■ HOW TO COMPLETE THIS TASK ■
Quote each line of the material verbatim, without the pictures.

■ MATERIAL PROVIDED ■
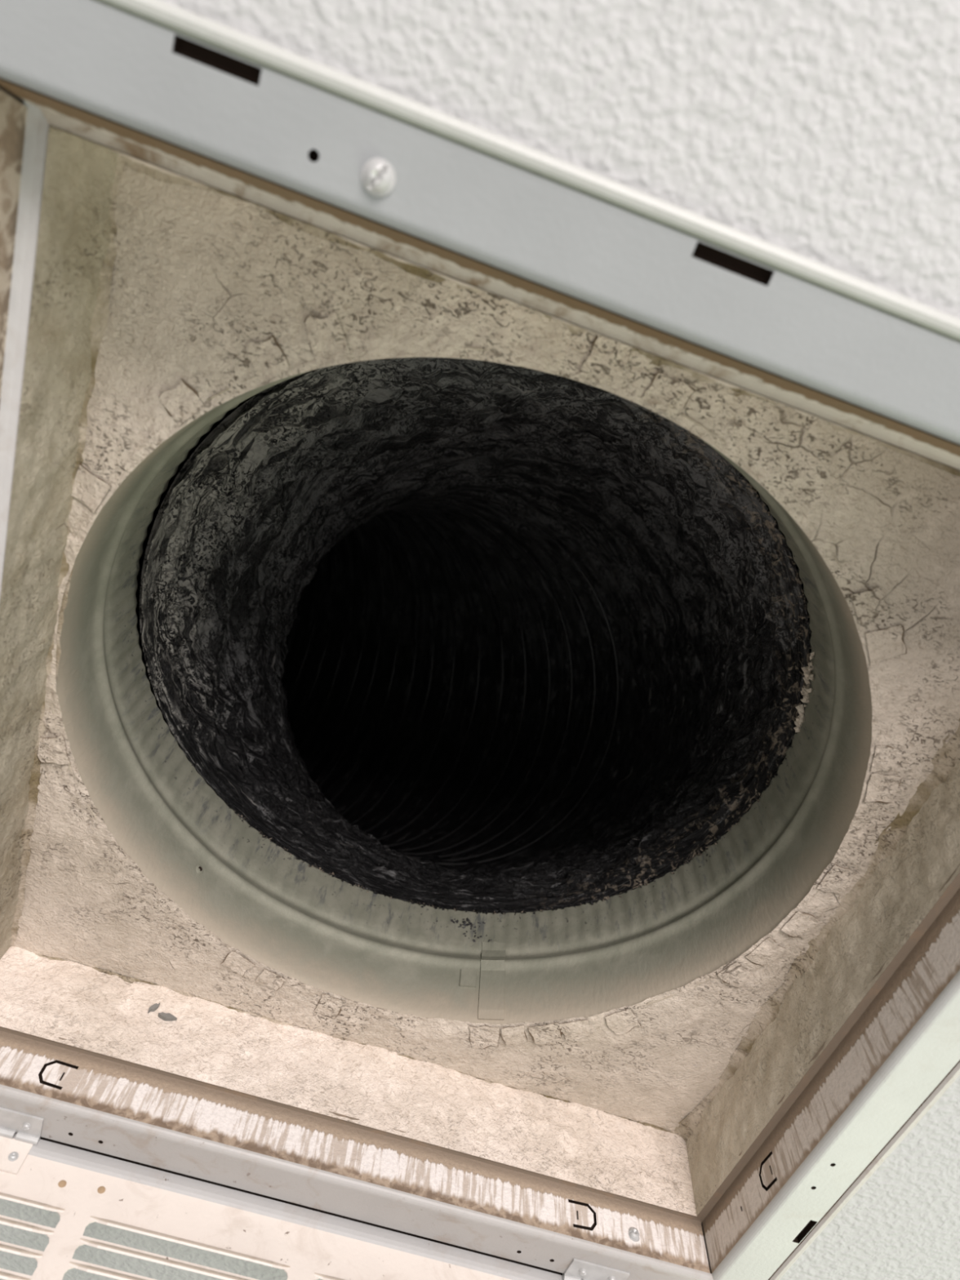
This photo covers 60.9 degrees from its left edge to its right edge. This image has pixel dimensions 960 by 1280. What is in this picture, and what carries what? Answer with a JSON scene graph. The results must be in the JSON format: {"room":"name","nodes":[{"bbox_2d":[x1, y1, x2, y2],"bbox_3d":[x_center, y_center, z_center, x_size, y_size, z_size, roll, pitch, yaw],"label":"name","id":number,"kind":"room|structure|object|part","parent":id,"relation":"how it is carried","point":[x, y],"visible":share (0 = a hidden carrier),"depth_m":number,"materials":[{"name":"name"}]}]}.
{"room":"air duct vent","nodes":[
{"label":"air duct vent","id":0,"kind":"room"},
{"bbox_2d":[0,0,959,1279],"bbox_3d":[-0.038,0.048,0.373,6.800,0.013,6.800,19,-66,-5],"label":"ceiling","id":1,"kind":"structure","parent":0,"point":[826,132],"depth_m":0.26,"materials":[{"name":"paint"}]},
{"bbox_2d":[0,0,959,1279],"bbox_3d":[-0.021,0.209,0.173,0.591,0.551,0.582,19,-66,-5],"label":"ceiling vent","id":2,"kind":"object","parent":1,"relation":"in","point":[86,1137],"visible":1,"depth_m":0.33,"materials":[{"name":"grey metal"}]},
{"bbox_3d":[-0.246,0.021,0.383,0.001,0.031,0.500,19,-66,-5],"label":"neck panel","id":3,"kind":"part","parent":2,"relation":"part of","materials":[{"name":"white metal"}]},
{"bbox_3d":[-0.291,0.317,0.421,0.117,0.004,0.004,19,-66,-5],"label":"louver blade","id":4,"kind":"part","parent":2,"relation":"part of","materials":[{"name":"metal"}]},
{"bbox_3d":[-0.290,0.312,0.431,0.117,0.004,0.004,19,-66,-5],"label":"louver blade","id":5,"kind":"part","parent":2,"relation":"part of","materials":[{"name":"metal"}]},
{"bbox_3d":[-0.290,0.307,0.442,0.117,0.004,0.004,19,-66,-5],"label":"louver blade","id":6,"kind":"part","parent":2,"relation":"part of","materials":[{"name":"metal"}]},
{"bbox_3d":[-0.289,0.302,0.453,0.117,0.004,0.004,19,-66,-5],"label":"louver blade","id":7,"kind":"part","parent":2,"relation":"part of","materials":[{"name":"metal"}]},
{"bbox_2d":[57,1180,66,1187],"bbox_3d":[-0.241,0.314,0.471,0.005,0.004,0.001,19,-66,-5],"label":"screw hole","id":8,"kind":"object","parent":2,"relation":"on","point":[61,1184],"depth_m":0.47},
{"bbox_2d":[97,1186,105,1193],"bbox_3d":[-0.220,0.320,0.475,0.005,0.004,0.001,19,-66,-5],"label":"screw hole","id":9,"kind":"object","parent":2,"relation":"on","point":[100,1189],"depth_m":0.47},
{"bbox_3d":[-0.166,0.354,0.444,0.117,0.004,0.004,19,-66,-5],"label":"louver blade","id":10,"kind":"part","parent":2,"relation":"part of","materials":[{"name":"metal"}]},
{"bbox_3d":[-0.165,0.349,0.454,0.117,0.004,0.004,19,-66,-5],"label":"louver blade","id":11,"kind":"part","parent":2,"relation":"part of","materials":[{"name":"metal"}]},
{"bbox_3d":[-0.165,0.344,0.465,0.117,0.004,0.004,19,-66,-5],"label":"louver blade","id":12,"kind":"part","parent":2,"relation":"part of","materials":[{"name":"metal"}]},
{"bbox_3d":[-0.113,0.460,0.266,0.542,0.502,0.001,19,-66,-5],"label":"louvered door","id":13,"kind":"part","parent":2,"relation":"part of","materials":[{"name":"white metal"}]},
{"bbox_3d":[-0.041,0.386,0.477,0.117,0.004,0.004,19,-66,-5],"label":"louver blade","id":14,"kind":"part","parent":2,"relation":"part of","materials":[{"name":"metal"}]},
{"bbox_3d":[-0.091,0.316,0.508,0.503,0.031,0.002,19,-66,-5],"label":"neck panel","id":15,"kind":"part","parent":2,"relation":"part of","materials":[{"name":"paint"}]},
{"bbox_2d":[0,77,959,1273],"bbox_3d":[-0.008,0.088,0.436,0.528,0.098,0.528,19,-66,-5],"label":"box","id":16,"kind":"object","parent":2,"relation":"on","point":[148,277],"visible":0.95,"depth_m":0.45,"materials":[{"name":"metal"}]},
{"bbox_3d":[-0.237,0.008,0.426,0.004,0.061,0.490,19,-66,-5],"label":"panel","id":17,"kind":"part","parent":16,"relation":"part of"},
{"bbox_2d":[147,1003,159,1013],"bbox_3d":[-0.217,0.246,0.544,0.005,0.009,0.004,19,-66,-5],"label":"hole","id":18,"kind":"object","parent":16,"relation":"on","point":[153,1008],"depth_m":0.54,"materials":[{"name":"grey metal"}]},
{"bbox_2d":[157,1012,177,1021],"bbox_3d":[-0.207,0.251,0.541,0.013,0.004,0.004,19,-66,-5],"label":"hole","id":19,"kind":"object","parent":16,"relation":"on","point":[162,1016],"depth_m":0.54,"materials":[{"name":"grey metal"}]},
{"bbox_3d":[-0.084,0.295,0.548,0.494,0.061,0.005,19,-66,-5],"label":"panel","id":20,"kind":"part","parent":16,"relation":"part of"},
{"bbox_2d":[36,311,906,1048],"bbox_3d":[-0.003,0.045,0.516,0.489,0.108,0.471,19,-66,-5],"label":"duct collar","id":21,"kind":"object","parent":16,"relation":"attached to","point":[304,923],"visible":0.9,"depth_m":0.55,"materials":[{"name":"metal"}]},
{"bbox_2d":[450,917,491,942],"bbox_3d":[-0.007,0.226,0.634,0.033,0.024,0.005,8,-66,-1],"label":"crumbs","id":22,"kind":"object","parent":21,"relation":"on","point":[470,923],"visible":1,"depth_m":0.64,"materials":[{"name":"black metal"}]},
{"bbox_2d":[135,357,814,915],"bbox_3d":[-0.178,-0.029,0.914,0.858,0.853,0.815,19,-66,-5],"label":"flexible duct","id":23,"kind":"object","parent":21,"relation":"attached to","point":[462,634],"visible":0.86,"depth_m":0.76,"materials":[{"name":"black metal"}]},
{"bbox_3d":[0.076,-0.123,0.351,0.494,0.061,0.004,19,-66,-5],"label":"panel","id":24,"kind":"part","parent":16,"relation":"part of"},
{"bbox_3d":[0.227,0.164,0.472,0.007,0.061,0.490,19,-66,-5],"label":"panel","id":25,"kind":"part","parent":16,"relation":"part of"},
{"bbox_3d":[0.073,-0.111,0.306,0.504,0.031,0.004,19,-66,-5],"label":"neck panel","id":26,"kind":"part","parent":2,"relation":"part of","materials":[{"name":"paint"}]},
{"bbox_3d":[0.231,0.182,0.430,0.002,0.031,0.500,19,-66,-5],"label":"neck panel","id":27,"kind":"part","parent":2,"relation":"part of","materials":[{"name":"paint"}]}
]}

■ EXPECTED ANSWER ■
This photo covers 60.9 degrees from its left edge to its right edge. This image has pixel dimensions 960 by 1280. What is in this picture, and what carries what? Answer with a JSON scene graph. The results must be in the JSON format: {"room":"name","nodes":[{"bbox_2d":[x1, y1, x2, y2],"bbox_3d":[x_center, y_center, z_center, x_size, y_size, z_size, roll, pitch, yaw],"label":"name","id":number,"kind":"room|structure|object|part","parent":id,"relation":"how it is carried","point":[x, y],"visible":share (0 = a hidden carrier),"depth_m":number,"materials":[{"name":"name"}]}]}.
{"room":"air duct vent","nodes":[
{"label":"air duct vent","id":0,"kind":"room"},
{"bbox_2d":[0,0,959,1279],"bbox_3d":[-0.038,0.048,0.373,6.800,0.013,6.800,19,-66,-5],"label":"ceiling","id":1,"kind":"structure","parent":0,"point":[826,132],"depth_m":0.26,"materials":[{"name":"paint"}]},
{"bbox_2d":[0,0,959,1279],"bbox_3d":[-0.021,0.209,0.173,0.591,0.551,0.582,19,-66,-5],"label":"ceiling vent","id":2,"kind":"object","parent":1,"relation":"in","point":[86,1137],"visible":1,"depth_m":0.33,"materials":[{"name":"grey metal"}]},
{"bbox_3d":[-0.246,0.021,0.383,0.001,0.031,0.500,19,-66,-5],"label":"neck panel","id":3,"kind":"part","parent":2,"relation":"part of","materials":[{"name":"white metal"}]},
{"bbox_3d":[-0.291,0.317,0.421,0.117,0.004,0.004,19,-66,-5],"label":"louver blade","id":4,"kind":"part","parent":2,"relation":"part of","materials":[{"name":"metal"}]},
{"bbox_3d":[-0.290,0.312,0.431,0.117,0.004,0.004,19,-66,-5],"label":"louver blade","id":5,"kind":"part","parent":2,"relation":"part of","materials":[{"name":"metal"}]},
{"bbox_3d":[-0.290,0.307,0.442,0.117,0.004,0.004,19,-66,-5],"label":"louver blade","id":6,"kind":"part","parent":2,"relation":"part of","materials":[{"name":"metal"}]},
{"bbox_3d":[-0.289,0.302,0.453,0.117,0.004,0.004,19,-66,-5],"label":"louver blade","id":7,"kind":"part","parent":2,"relation":"part of","materials":[{"name":"metal"}]},
{"bbox_2d":[57,1180,66,1187],"bbox_3d":[-0.241,0.314,0.471,0.005,0.004,0.001,19,-66,-5],"label":"screw hole","id":8,"kind":"object","parent":2,"relation":"on","point":[61,1184],"depth_m":0.47},
{"bbox_2d":[97,1186,105,1193],"bbox_3d":[-0.220,0.320,0.475,0.005,0.004,0.001,19,-66,-5],"label":"screw hole","id":9,"kind":"object","parent":2,"relation":"on","point":[100,1189],"depth_m":0.47},
{"bbox_3d":[-0.166,0.354,0.444,0.117,0.004,0.004,19,-66,-5],"label":"louver blade","id":10,"kind":"part","parent":2,"relation":"part of","materials":[{"name":"metal"}]},
{"bbox_3d":[-0.165,0.349,0.454,0.117,0.004,0.004,19,-66,-5],"label":"louver blade","id":11,"kind":"part","parent":2,"relation":"part of","materials":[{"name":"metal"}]},
{"bbox_3d":[-0.165,0.344,0.465,0.117,0.004,0.004,19,-66,-5],"label":"louver blade","id":12,"kind":"part","parent":2,"relation":"part of","materials":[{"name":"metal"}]},
{"bbox_3d":[-0.113,0.460,0.266,0.542,0.502,0.001,19,-66,-5],"label":"louvered door","id":13,"kind":"part","parent":2,"relation":"part of","materials":[{"name":"white metal"}]},
{"bbox_3d":[-0.041,0.386,0.477,0.117,0.004,0.004,19,-66,-5],"label":"louver blade","id":14,"kind":"part","parent":2,"relation":"part of","materials":[{"name":"metal"}]},
{"bbox_3d":[-0.091,0.316,0.508,0.503,0.031,0.002,19,-66,-5],"label":"neck panel","id":15,"kind":"part","parent":2,"relation":"part of","materials":[{"name":"paint"}]},
{"bbox_2d":[0,77,959,1273],"bbox_3d":[-0.008,0.088,0.436,0.528,0.098,0.528,19,-66,-5],"label":"box","id":16,"kind":"object","parent":2,"relation":"on","point":[148,277],"visible":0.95,"depth_m":0.45,"materials":[{"name":"metal"}]},
{"bbox_3d":[-0.237,0.008,0.426,0.004,0.061,0.490,19,-66,-5],"label":"panel","id":17,"kind":"part","parent":16,"relation":"part of"},
{"bbox_2d":[147,1003,159,1013],"bbox_3d":[-0.217,0.246,0.544,0.005,0.009,0.004,19,-66,-5],"label":"hole","id":18,"kind":"object","parent":16,"relation":"on","point":[153,1008],"depth_m":0.54,"materials":[{"name":"grey metal"}]},
{"bbox_2d":[157,1012,177,1021],"bbox_3d":[-0.207,0.251,0.541,0.013,0.004,0.004,19,-66,-5],"label":"hole","id":19,"kind":"object","parent":16,"relation":"on","point":[162,1016],"depth_m":0.54,"materials":[{"name":"grey metal"}]},
{"bbox_3d":[-0.084,0.295,0.548,0.494,0.061,0.005,19,-66,-5],"label":"panel","id":20,"kind":"part","parent":16,"relation":"part of"},
{"bbox_2d":[36,311,906,1048],"bbox_3d":[-0.003,0.045,0.516,0.489,0.108,0.471,19,-66,-5],"label":"duct collar","id":21,"kind":"object","parent":16,"relation":"attached to","point":[304,923],"visible":0.9,"depth_m":0.55,"materials":[{"name":"metal"}]},
{"bbox_2d":[450,917,491,942],"bbox_3d":[-0.007,0.226,0.634,0.033,0.024,0.005,8,-66,-1],"label":"crumbs","id":22,"kind":"object","parent":21,"relation":"on","point":[470,923],"visible":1,"depth_m":0.64,"materials":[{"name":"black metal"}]},
{"bbox_2d":[135,357,814,915],"bbox_3d":[-0.178,-0.029,0.914,0.858,0.853,0.815,19,-66,-5],"label":"flexible duct","id":23,"kind":"object","parent":21,"relation":"attached to","point":[462,634],"visible":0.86,"depth_m":0.76,"materials":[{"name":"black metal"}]},
{"bbox_3d":[0.076,-0.123,0.351,0.494,0.061,0.004,19,-66,-5],"label":"panel","id":24,"kind":"part","parent":16,"relation":"part of"},
{"bbox_3d":[0.227,0.164,0.472,0.007,0.061,0.490,19,-66,-5],"label":"panel","id":25,"kind":"part","parent":16,"relation":"part of"},
{"bbox_3d":[0.073,-0.111,0.306,0.504,0.031,0.004,19,-66,-5],"label":"neck panel","id":26,"kind":"part","parent":2,"relation":"part of","materials":[{"name":"paint"}]},
{"bbox_3d":[0.231,0.182,0.430,0.002,0.031,0.500,19,-66,-5],"label":"neck panel","id":27,"kind":"part","parent":2,"relation":"part of","materials":[{"name":"paint"}]}
]}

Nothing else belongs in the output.